FAF1 UBX interaction with VCP regulates the recruitment of polyubiquitinated substrates to UBA domain without direct interaction with UBX or UBL domain(s). A, HEK293T cells were transfected with FLAG, FLAG-FAF1 WT, or FLAG-FAF1(TFPR → AG). At 24 h after transfection, lysates were immunoprecipitated (IP) with anti-FLAG antibody. Immune complexes were separated by 10% SDS-PAGE and detected by Western analysis using anti-FLAG, anti-VCP, anti-Hsp70, and anti-ubiquitin antibodies. Whole cell lysates were probed as input. B, immune complexes purified with anti-FLAG tag antibodies in HEK293T cells overexpressing FLAG, FLAG-FAF1 WT, FLAG-FAF1(TFPR → AG), or FLAG-FAF1 ΔUBX constructs were separated by SDS-PAGE, and proteins were detected by Western analysis using anti-FLAG, anti-VCP, and anti-ubiquitin antibodies. Whole cell lysates were probed as input. C, immune complexes purified with anti-FLAG antibodies in HEK293T cells overexpressing FLAG, FLAG-FAF1 WT, or the indicated constructs were separated by SDS-PAGE, and proteins were detected by Western analysis using anti-FLAG, anti-VCP, and anti-ubiquitin antibodies. D, HEK293T cells were transfected with various mutants including FLAG, FLAG-FAF1, FLAG-FAF1(82–650), FLAG-FAF1(TFPR → AG), and FLAG-FAF1 I41N. At 24 h after transfection, cell lysates were immunoprecipitated with anti-FLAG antibodies. Immune complexes were separated by 10% SDS-PAGE, and proteins were detected by Western analysis using anti-FLAG, anti-VCP, anti-Hsp70, and anti-ubiquitin antibodies.
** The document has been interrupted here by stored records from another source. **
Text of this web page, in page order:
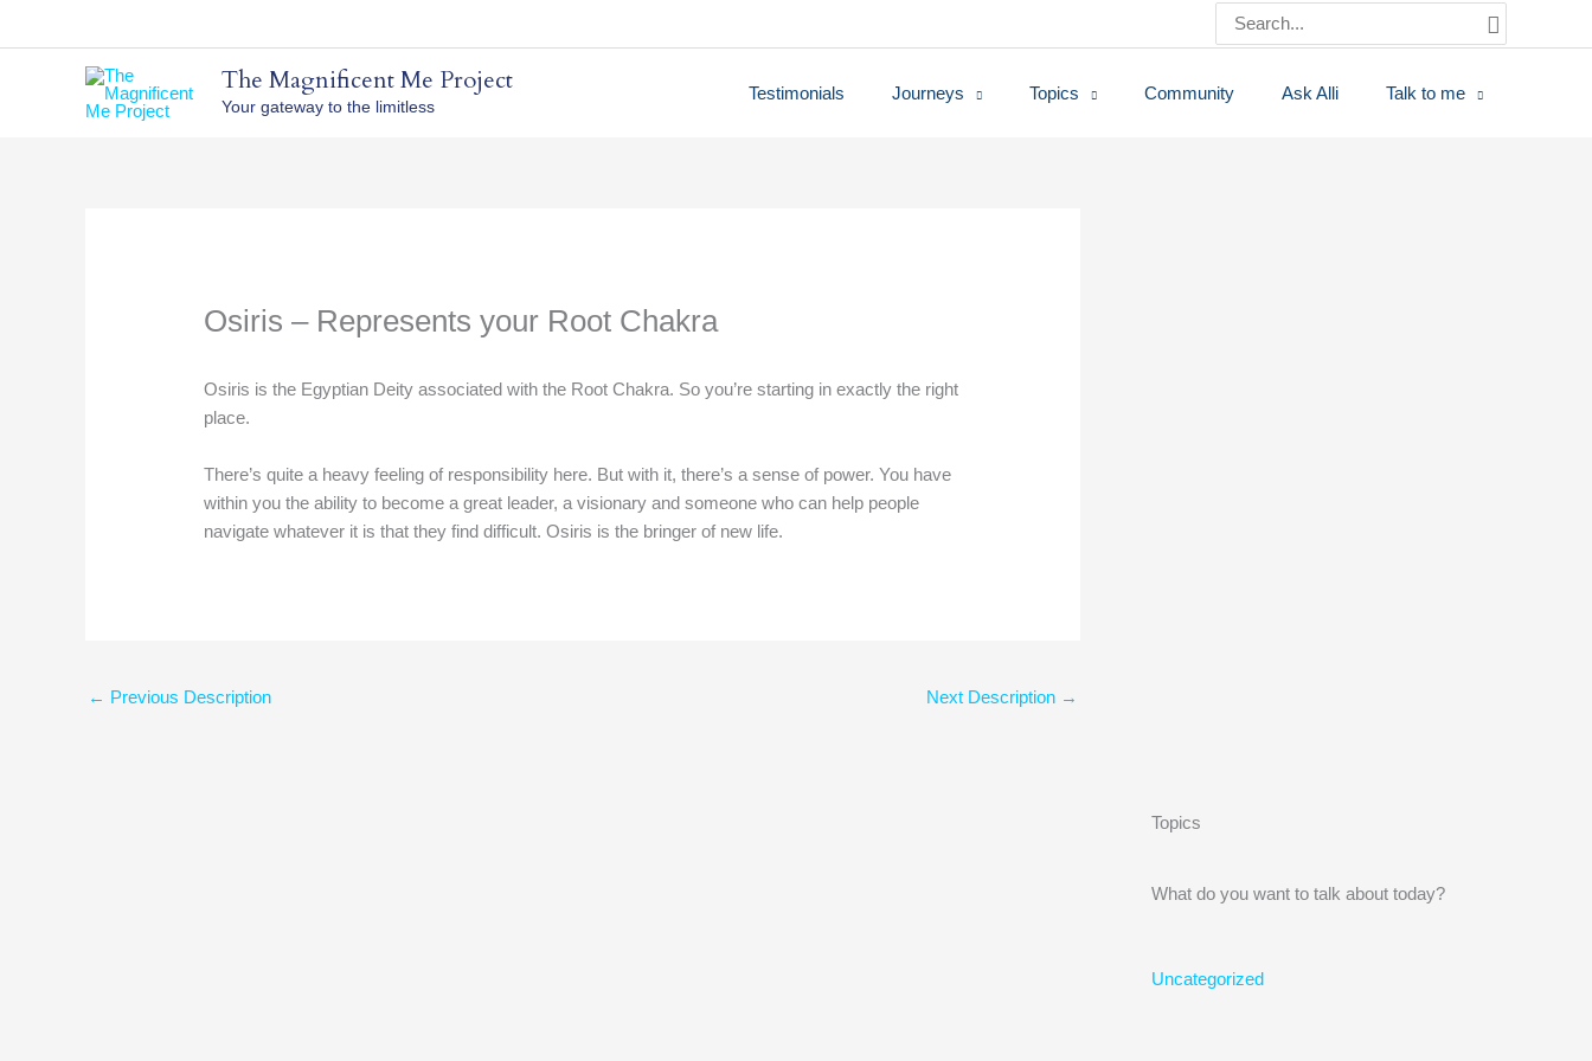
Search
for:
The Magnificent Me Project
Your gateway to the limitless
Testimonials Journeys Topics Community Ask Alli Talk to me
Osiris – Represents your Root Chakra
Osiris is the Egyptian Deity associated with the Root Chakra. So you’re starting in exactly the right
place.
There’s quite a heavy feeling of responsibility here. But with it, there’s a sense of power. You have
within you the ability to become a great leader, a visionary and someone who can help people
navigate whatever it is that they find difficult. Osiris is the bringer of new life.
← Previous Description Next Description →
Topics
What do you want to talk about today?
Uncategorized
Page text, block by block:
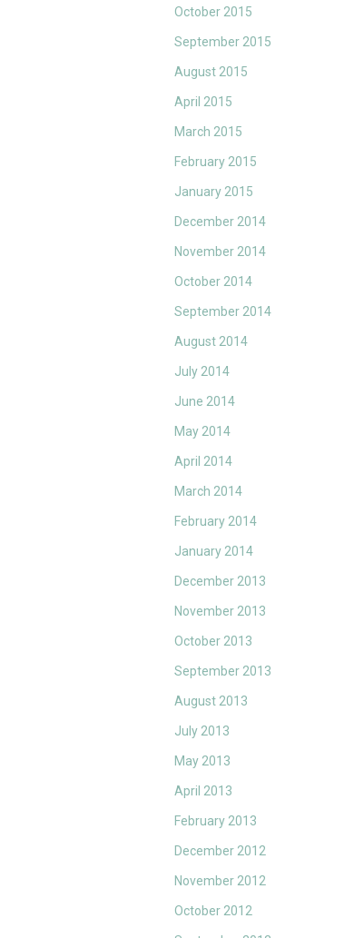
October 2015
September 2015
August 2015
April 2015
March 2015
February 2015
January 2015
December 2014
November 2014
October 2014
September 2014
August 2014
July 2014
June 2014
May 2014
April 2014
March 2014
February 2014
January 2014
December 2013
November 2013
October 2013
September 2013
August 2013
July 2013
May 2013
April 2013
February 2013
December 2012
November 2012
October 2012
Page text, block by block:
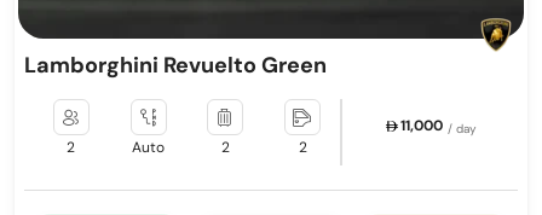
Lamborghini Revuelto Green
2 Auto 2 2
11,000 / day
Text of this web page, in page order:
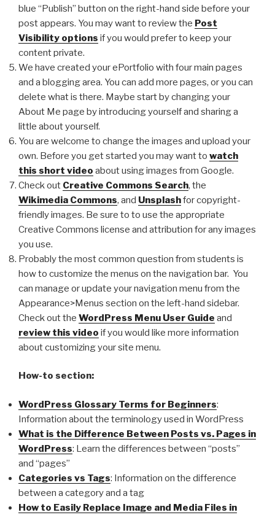
blue “Publish” button on the right-hand side before your
post appears. You may want to review the Post
Visibility options if you would prefer to keep your
content private.
We have created your ePortfolio with four main pages
and a blogging area. You can add more pages, or you can
delete what is there. Maybe start by changing your
About Me page by introducing yourself and sharing a
little about yourself.
You are welcome to change the images and upload your
own. Before you get started you may want to watch
this short video about using images from Google.
Check out Creative Commons Search, the
Wikimedia Commons, and Unsplashfor copyright-
friendly images. Be sure to to use the appropriate
Creative Commons license and attribution for any images
you use.
Probably the most common question from students is
how to customize the menus on the navigation bar. You
can manage or update your navigation menu from the
Appearance>Menus section on the left-hand sidebar.
Check out the WordPress Menu User Guide and
review this video if you would like more information
about customizing your site menu.
How-to section:
WordPress Glossary Terms for Beginners:
Information about the terminology used in WordPress
What is the Difference Between Posts vs. Pages in
WordPress: Learn the differences between “posts”
and “pages”
Categories vs Tags: Information on the difference
between a category and a tag
How to Easily Replace Image and Media Files in

UBX Domain Regulates UBA Domain through VCP Binding without Direct Interaction
It was previously reported that ubiquitin-like folds mimic ubiquitin to interact with ubiquitin binding motifs such as UBA, ubiquitin-interacting motif (UIM), and proteasome subunits (25–27). To elucidate how UBX domain regulates UBA domain in recruiting polyubiquitinated proteins, we examined whether there is a direct interaction between UBLs and UBX with UBA domain, similar to ubiquitin-UBA domain interaction, because they both contain ubiquitin-like folds. We constructed various deletion mutants of UBX, UBL1, and UBL2 domains of FLAG-FAF1 WT and FLAG-FAF1(TFPR → AG) (Fig. 1) and examined whether ubiquitin-like folds inactivate UBA domain by direct interaction.
Because FLAG-FAF1(TFPR → AG) failed to recruit polyubiquitinated proteins, we examined whether ubiquitin-like folds of UBX domain directly inactivate UBA domain by assessing whether the FLAG-FAF1 UBX domain deletion mutant (FAF1ΔUBX) possesses ubiquitin recruiting function of UBA domain. HEK293T cells were transfected with FLAG-FAF1 WT, FLAG-FAF1(TFPR → AG), or FLAG-FAF1ΔUBX; cell lysates were immunoprecipitated with anti-FLAG antibody; and the immune complexes were detected by Western analysis using anti-ubiquitin, anti-FLAG, and anti-VCP antibodies. As shown in Fig. 2B, the recruitment of polyubiquitinated substrates through UBA domain disappeared in cells overexpressing FLAG-FAF1ΔUBX as well as FLAG-FAF1(TFPR → AG). This suggests that UBA domain is regulated by UBX domain through VCP binding rather than via direct UBX-UBA interaction mediated by ubiquitin-like folds of UBX domain.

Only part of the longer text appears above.